Он перебрал различные обрывки, собранные впрок для эссе, которое он так и не написал и уже не напишет, потому что забыл его путеводную мысль, его секретную комбинацию. К примеру, имелся папирус, приобретенный неким Риндом у каких-то арабов (сказавших ему, что они нашли его среди развалин небольших строений вблизи Рамессеума); он начинался обещанием открыть все тайны, все загадки, но (как демон мисс Биддер) оказался всего лишь школьным пособием с лакунами, которое какой-то египетский земледел в семнадцатом веке до нашей эры использовал для своих неуклюжих расчетов. В газетной вырезке сообщалось, что Государственный Энтомолог подал в отставку, чтобы стать Советником по Тенистым Деревьям, и можно было подумать, что это какой-то изысканный восточный эвфемизм для обозначения смерти. Другой листок содержал выписанные им строки из знаменитой американской поэмы:
О, что за зрелище —
Застенчивые эти китобои!
Но вот настал прилива час,
Швартовы отданы…
На картах этот остров не означен, —
Надежных мест на картах не сыскать.
Сей свет небес не для меня,
Краса несет мне лишь страданье…
– и, конечно, то место о сладкой смерти сборщика меда из Огайо (забавы ради я сохраню слог, которым однажды поведал его в Туле в праздном кругу моих русских друзей).
Труганини, последняя представительница аборигенов Тасмании, умерла в 1877 году, но последний Круганини не мог вспомнить, как это было связано с тем фактом, что в первом веке нашей эры съедобными галилейскими рыбами были в основном хромиды и усачи, хотя в Рафаэлевой интерпретации чудесного улова мы находим среди неопределенных рыбообразных форм, выдуманных молодым художником, два образчика, явно принадлежащих семейству скатов, которые в пресных водах не обитают. Говоря о римских венациях (представлениях с травлей диких зверей) той же эпохи, отметим, что сцена со смехотворно живописными скалами (позднее украсившими «романтические» пейзажи) и условным лесом была устроена так, чтобы она могла подниматься из крипт под пропитанной мочой ареной с находящимся на ней Орфеем в окружении настоящих львов и медведей с позолоченными когтями; но этого самого Орфея изображал преступник, и представленье завершалось тем, что медведь убивал его, пока Тит, или Нерон, или Падук наблюдали за происходящим с тем полным наслаждением, каковое, как говорят, вызывает «искусство», проникнутое «сочувствием к человеку».

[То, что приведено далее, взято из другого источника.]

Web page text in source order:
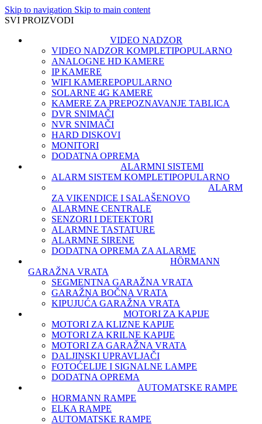
Skip to navigation Skip to main content
SVI PROIZVODI
VIDEO NADZOR
VIDEO NADZOR KOMPLETIPOPULARNO
ANALOGNE HD KAMERE
IP KAMERE
WIFI KAMEREPOPULARNO
SOLARNE 4G KAMERE
KAMERE ZA PREPOZNAVANJE TABLICA
DVR SNIMAČI
NVR SNIMAČI
HARD DISKOVI
MONITORI
DODATNA OPREMA
ALARMNI SISTEMI
ALARM SISTEM KOMPLETIPOPULARNO
ALARM
ZA VIKENDICE I SALAŠENOVO
ALARMNE CENTRALE
SENZORI I DETEKTORI
ALARMNE TASTATURE
ALARMNE SIRENE
DODATNA OPREMA ZA ALARME
HÖRMANN
GARAŽNA VRATA
SEGMENTNA GARAŽNA VRATA
GARAŽNA BOČNA VRATA
KIPUJUĆA GARAŽNA VRATA
MOTORI ZA KAPIJE
MOTORI ZA KLIZNE KAPIJE
MOTORI ZA KRILNE KAPIJE
MOTORI ZA GARAŽNA VRATA
DALJINSKI UPRAVLJAČI
FOTOĆELIJE I SIGNALNE LAMPE
DODATNA OPREMA
AUTOMATSKE RAMPE
HORMANN RAMPE
ELKA RAMPE
AUTOMATSKE RAMPE
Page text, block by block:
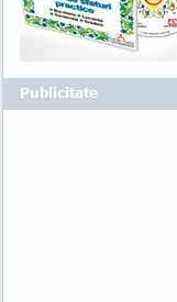
Publicitate
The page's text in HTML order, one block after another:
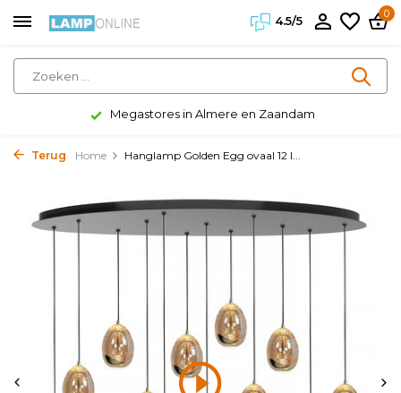
4.5/5
0
Megastores in Almere en Zaandam
Terug Home Hanglamp Golden Egg ovaal 12 l...

Ближайшая к нам звезда – альфа Центавра. Солнце удалено от нас примерно на девяносто три миллиона миль. Наша Солнечная система возникла из спиральной туманности. Де Ситтер, человек досужий, оценил окружность «конечной, хотя и безграничной» вселенной приблизительно в сто миллионов световых лет, а ее массу – приблизительно в квинтиллион квадриллионов граммов. Легко можно представить, как в 3000 году от Р. Х. люди будут насмехаться над этой нашей наивной чепухой, придумывая вместо нее какую-нибудь собственную нелепость.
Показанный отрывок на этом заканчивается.